------ TASK INPUTS ------
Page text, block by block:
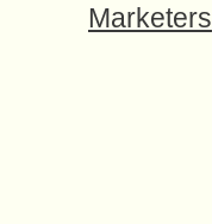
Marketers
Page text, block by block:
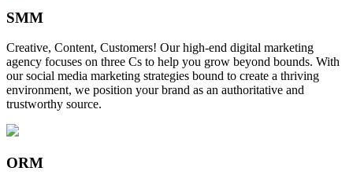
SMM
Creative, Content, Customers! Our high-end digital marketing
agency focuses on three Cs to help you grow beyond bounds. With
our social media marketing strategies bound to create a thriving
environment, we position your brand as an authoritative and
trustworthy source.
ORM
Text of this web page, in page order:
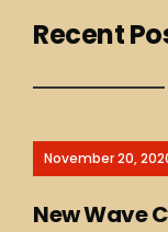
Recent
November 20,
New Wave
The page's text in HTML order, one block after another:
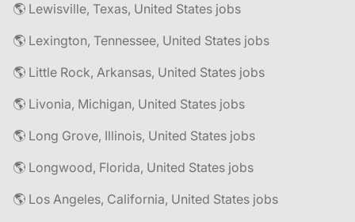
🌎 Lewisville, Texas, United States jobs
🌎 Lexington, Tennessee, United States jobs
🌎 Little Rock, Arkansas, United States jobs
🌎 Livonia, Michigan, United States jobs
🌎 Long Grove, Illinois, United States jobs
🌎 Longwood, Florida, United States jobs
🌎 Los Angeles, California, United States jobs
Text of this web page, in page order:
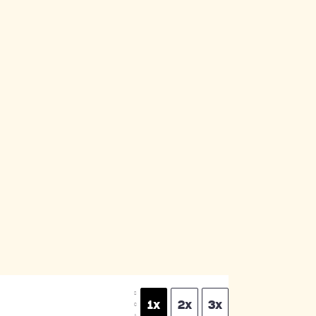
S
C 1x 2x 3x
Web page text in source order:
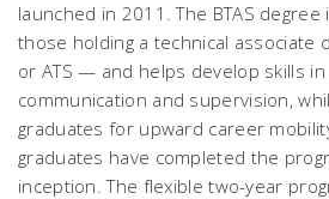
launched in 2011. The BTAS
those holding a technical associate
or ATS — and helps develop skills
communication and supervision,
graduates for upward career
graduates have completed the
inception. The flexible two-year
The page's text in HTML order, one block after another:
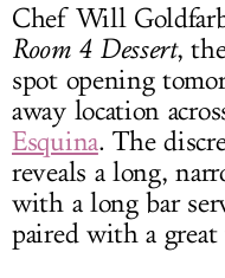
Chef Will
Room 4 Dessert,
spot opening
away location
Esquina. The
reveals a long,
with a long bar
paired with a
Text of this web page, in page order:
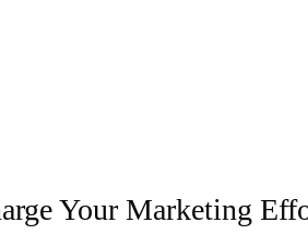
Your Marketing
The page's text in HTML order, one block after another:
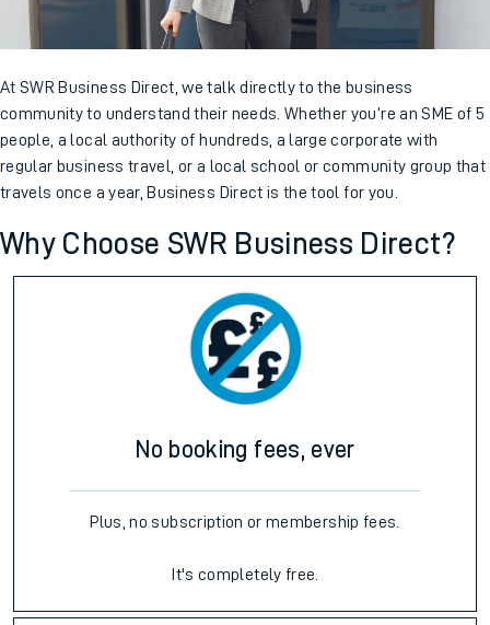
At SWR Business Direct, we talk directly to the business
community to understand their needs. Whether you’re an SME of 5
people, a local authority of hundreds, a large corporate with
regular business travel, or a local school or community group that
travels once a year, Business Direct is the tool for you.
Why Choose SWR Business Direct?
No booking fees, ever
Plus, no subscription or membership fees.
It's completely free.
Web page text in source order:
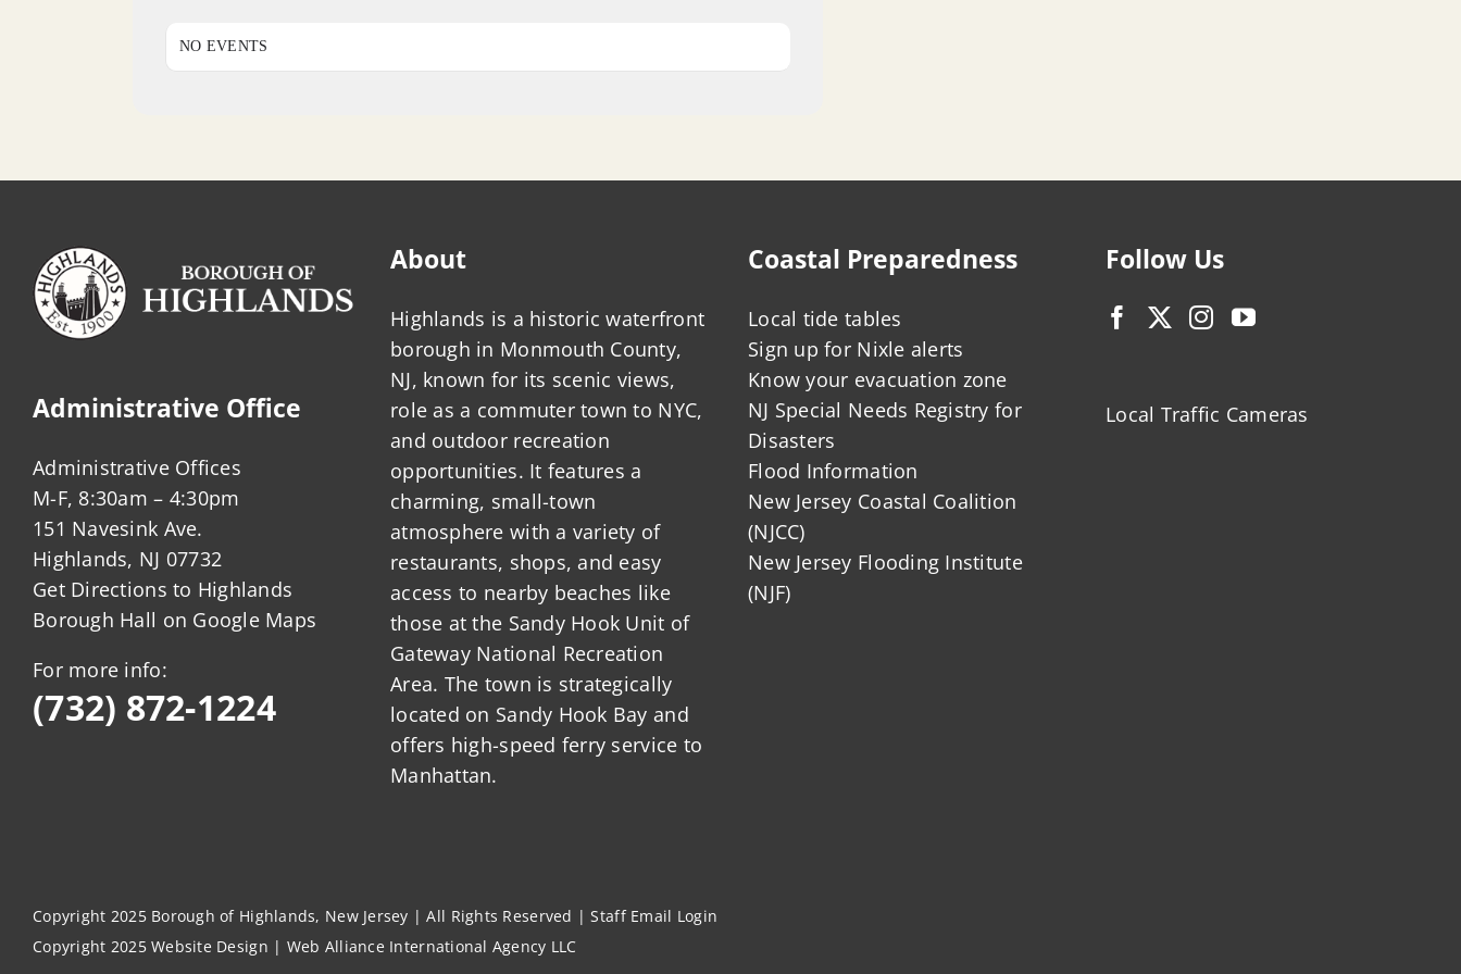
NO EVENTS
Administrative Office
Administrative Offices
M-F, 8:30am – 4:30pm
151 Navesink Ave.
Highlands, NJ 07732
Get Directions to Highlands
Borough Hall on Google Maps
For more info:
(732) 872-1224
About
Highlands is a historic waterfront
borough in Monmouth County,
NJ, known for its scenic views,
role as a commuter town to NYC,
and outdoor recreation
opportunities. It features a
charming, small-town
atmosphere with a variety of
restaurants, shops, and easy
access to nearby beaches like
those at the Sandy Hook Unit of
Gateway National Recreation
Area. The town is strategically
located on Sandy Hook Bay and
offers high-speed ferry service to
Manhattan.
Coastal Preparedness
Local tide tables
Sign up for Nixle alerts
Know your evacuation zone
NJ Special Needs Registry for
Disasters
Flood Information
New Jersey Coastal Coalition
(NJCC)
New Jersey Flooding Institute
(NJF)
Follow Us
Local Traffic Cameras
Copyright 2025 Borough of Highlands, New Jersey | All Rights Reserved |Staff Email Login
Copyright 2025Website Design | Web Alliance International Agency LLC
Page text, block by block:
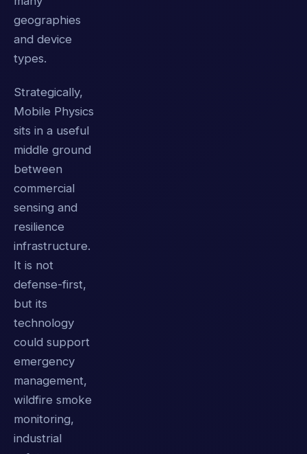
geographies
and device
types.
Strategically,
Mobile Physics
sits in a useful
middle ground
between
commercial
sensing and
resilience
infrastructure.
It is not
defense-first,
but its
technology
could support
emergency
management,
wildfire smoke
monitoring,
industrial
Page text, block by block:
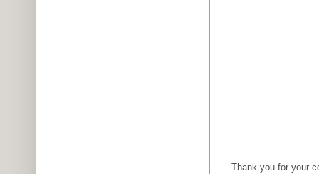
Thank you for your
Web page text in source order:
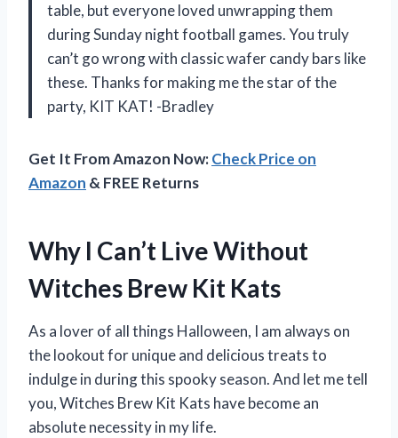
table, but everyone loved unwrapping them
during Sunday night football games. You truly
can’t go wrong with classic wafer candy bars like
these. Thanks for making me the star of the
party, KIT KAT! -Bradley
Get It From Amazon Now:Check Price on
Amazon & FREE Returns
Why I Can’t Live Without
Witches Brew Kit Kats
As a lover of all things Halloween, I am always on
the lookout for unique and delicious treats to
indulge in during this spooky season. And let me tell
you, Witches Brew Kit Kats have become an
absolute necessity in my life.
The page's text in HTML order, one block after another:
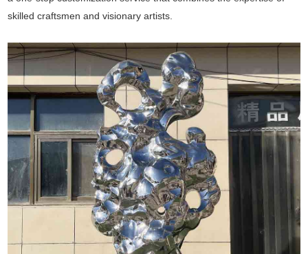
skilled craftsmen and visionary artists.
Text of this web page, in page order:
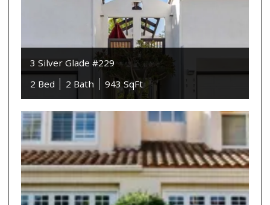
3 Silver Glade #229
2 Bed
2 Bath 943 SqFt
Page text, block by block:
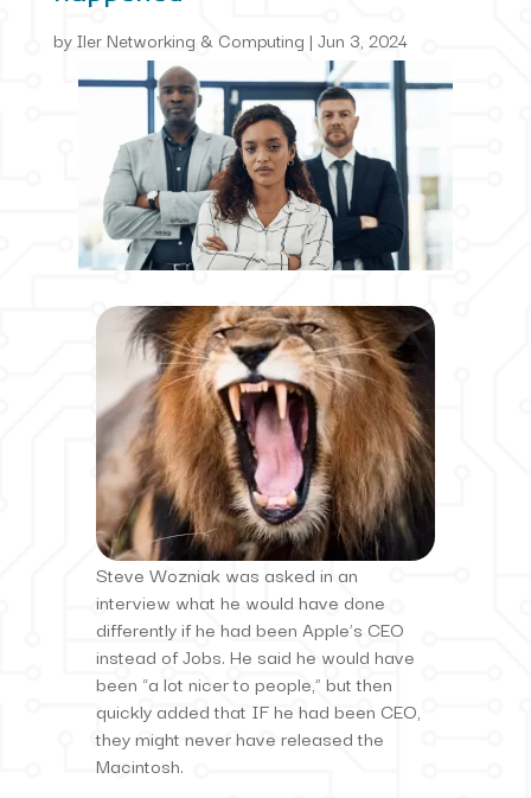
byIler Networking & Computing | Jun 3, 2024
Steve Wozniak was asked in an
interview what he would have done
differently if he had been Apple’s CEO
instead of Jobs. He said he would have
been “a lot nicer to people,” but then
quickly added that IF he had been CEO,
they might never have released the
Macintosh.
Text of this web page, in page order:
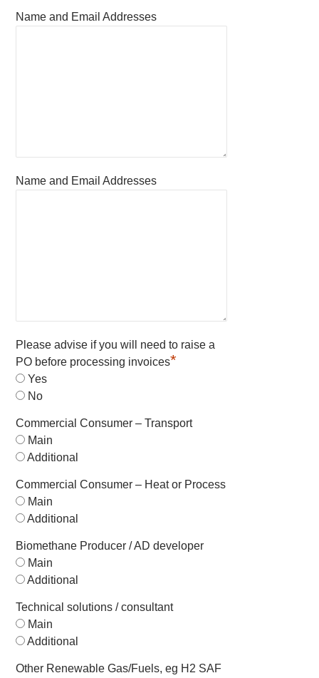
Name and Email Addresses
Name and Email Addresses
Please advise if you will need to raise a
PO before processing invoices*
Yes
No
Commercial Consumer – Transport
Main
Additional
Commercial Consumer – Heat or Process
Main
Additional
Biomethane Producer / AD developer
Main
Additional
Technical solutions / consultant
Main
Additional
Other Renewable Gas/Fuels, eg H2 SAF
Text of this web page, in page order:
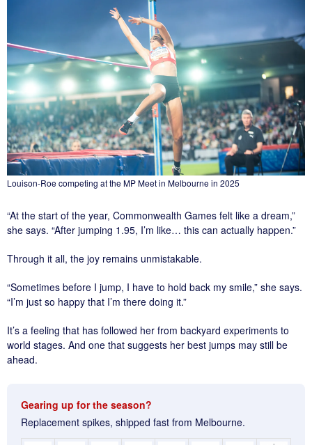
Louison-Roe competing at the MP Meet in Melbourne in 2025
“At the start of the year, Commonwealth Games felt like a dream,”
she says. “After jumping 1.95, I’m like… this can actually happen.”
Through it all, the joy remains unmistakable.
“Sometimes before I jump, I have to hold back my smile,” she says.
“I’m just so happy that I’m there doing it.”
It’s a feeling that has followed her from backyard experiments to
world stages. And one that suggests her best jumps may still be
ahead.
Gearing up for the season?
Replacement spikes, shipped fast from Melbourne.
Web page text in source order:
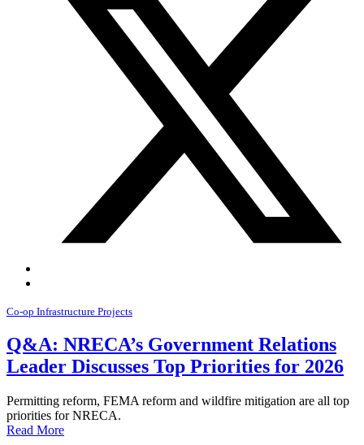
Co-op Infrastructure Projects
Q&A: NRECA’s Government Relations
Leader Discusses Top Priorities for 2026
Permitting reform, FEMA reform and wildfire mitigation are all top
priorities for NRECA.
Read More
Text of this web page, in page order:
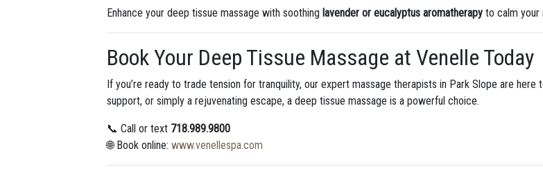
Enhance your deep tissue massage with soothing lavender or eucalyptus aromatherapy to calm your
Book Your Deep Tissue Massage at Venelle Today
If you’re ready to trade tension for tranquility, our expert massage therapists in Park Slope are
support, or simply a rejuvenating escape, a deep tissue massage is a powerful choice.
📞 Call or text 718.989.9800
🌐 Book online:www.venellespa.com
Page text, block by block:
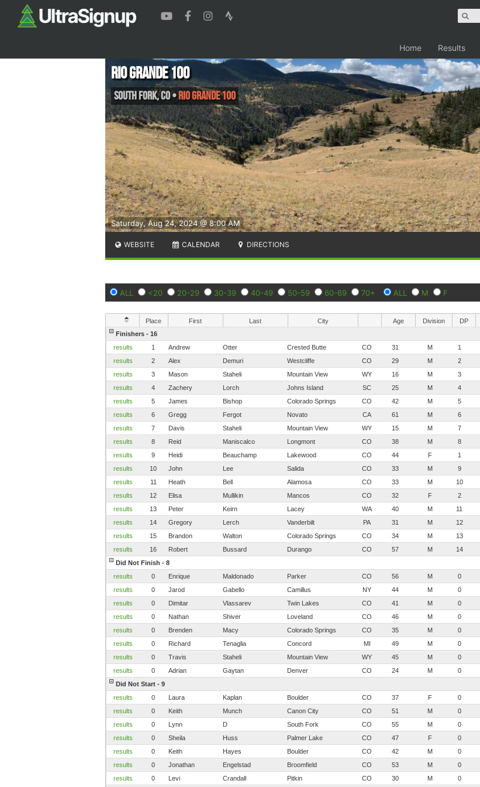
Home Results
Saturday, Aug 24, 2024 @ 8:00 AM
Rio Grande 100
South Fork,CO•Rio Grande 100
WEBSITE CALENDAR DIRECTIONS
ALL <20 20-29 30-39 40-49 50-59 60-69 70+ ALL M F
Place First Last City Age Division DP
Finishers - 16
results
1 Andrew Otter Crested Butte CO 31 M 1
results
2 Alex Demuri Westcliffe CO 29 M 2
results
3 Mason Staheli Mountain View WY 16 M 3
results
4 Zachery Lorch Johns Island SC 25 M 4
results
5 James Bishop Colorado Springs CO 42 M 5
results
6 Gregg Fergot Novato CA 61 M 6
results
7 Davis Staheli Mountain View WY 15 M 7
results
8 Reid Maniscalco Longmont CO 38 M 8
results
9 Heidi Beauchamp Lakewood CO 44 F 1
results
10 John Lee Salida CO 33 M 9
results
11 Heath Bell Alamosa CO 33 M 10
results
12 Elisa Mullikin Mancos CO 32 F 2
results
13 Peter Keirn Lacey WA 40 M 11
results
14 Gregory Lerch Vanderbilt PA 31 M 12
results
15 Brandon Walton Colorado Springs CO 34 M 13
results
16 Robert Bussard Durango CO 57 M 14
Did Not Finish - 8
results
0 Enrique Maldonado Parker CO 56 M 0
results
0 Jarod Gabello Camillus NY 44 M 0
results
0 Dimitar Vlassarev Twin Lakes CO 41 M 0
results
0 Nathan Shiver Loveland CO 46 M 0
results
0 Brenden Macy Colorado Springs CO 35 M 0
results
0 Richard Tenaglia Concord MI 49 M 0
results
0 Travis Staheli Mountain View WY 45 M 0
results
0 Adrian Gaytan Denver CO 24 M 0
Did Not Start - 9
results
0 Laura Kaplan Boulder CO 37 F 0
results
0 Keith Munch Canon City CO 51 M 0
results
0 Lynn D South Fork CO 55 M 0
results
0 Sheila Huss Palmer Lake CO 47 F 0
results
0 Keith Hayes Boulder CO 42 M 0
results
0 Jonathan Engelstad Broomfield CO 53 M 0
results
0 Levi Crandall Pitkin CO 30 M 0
------
**WHAT IS NEEDED**
Pictures do not belong in the answer. Return the lines above starting at the one with "(732) 872-1224" and ending at the one with "during Sunday night football games. You truly", both kept, exactly.

**WRITTEN ANSWER**
(732) 872-1224
About
Highlands is a historic waterfront
borough in Monmouth County,
NJ, known for its scenic views,
role as a commuter town to NYC,
and outdoor recreation
opportunities. It features a
charming, small-town
atmosphere with a variety of
restaurants, shops, and easy
access to nearby beaches like
those at the Sandy Hook Unit of
Gateway National Recreation
Area. The town is strategically
located on Sandy Hook Bay and
offers high-speed ferry service to
Manhattan.
Coastal Preparedness
Local tide tables
Sign up for Nixle alerts
Know your evacuation zone
NJ Special Needs Registry for
Disasters
Flood Information
New Jersey Coastal Coalition
(NJCC)
New Jersey Flooding Institute
(NJF)
Follow Us
Local Traffic Cameras
Copyright 2025 Borough of Highlands, New Jersey | All Rights Reserved |Staff Email Login
Copyright 2025Website Design | Web Alliance International Agency LLC
Page text, block by block:
geographies
and device
types.
Strategically,
Mobile Physics
sits in a useful
middle ground
between
commercial
sensing and
resilience
infrastructure.
It is not
defense-first,
but its
technology
could support
emergency
management,
wildfire smoke
monitoring,
industrial
Page text, block by block:
Thank you for your
Web page text in source order:
table, but everyone loved unwrapping them
during Sunday night football games. You truly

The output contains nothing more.